December 14th, 2024

HALO transports one person to hospital after Highway 36 crash

By Jeremy Appel on November 13, 2018.

NEWS FILE PHOTO
A HALO rescue helicopter is seen in this News file photo. The rescue service made its first trip to the Brooks Health Centre on Monday, Nov. 12, 2018 following a motor vehicle collision on Highway 36 just north of Brooks.

Medicine Hat News

HALO made its first trip to Brooks Health Centre on Monday after a car on the highway was T-boned.

The collision occurred on Highway 36, just north of Brooks.

At 8:38 a.m., the air ambulance service tweeted it was dispatched to a “scene call near Brooks.”

By 9:35 a.m., HALO tweeted that it was “enroute to Foothills Hospital with the patient.”

According to HALO’s chief pilot Steve Harmer, the 55-year-old female driver was taken to Foothills Hospital in Calgary in 90 minutes, where she’s in stable condition but with potentially life-threatening injuries.
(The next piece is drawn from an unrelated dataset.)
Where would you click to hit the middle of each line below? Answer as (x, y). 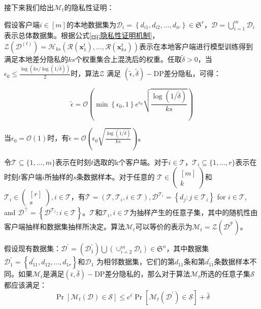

She was initially taken by ground ambulance to the Brooks hospital.

“She’s doing OK now,” said Harmer.

At the same time, HALO was called to another motor vehicle accident nine miles southeast of Lethbridge, which STARS — whose closest base is in Calgary — took care of.

HALO was able to land at the Brooks hospital for the first time, due to its new helicopter’s twin engine.

“The Brooks hospital requires two-engine helicopters, so the old HALO couldn’t get into Brooks,” Harmer said. “The new one can.”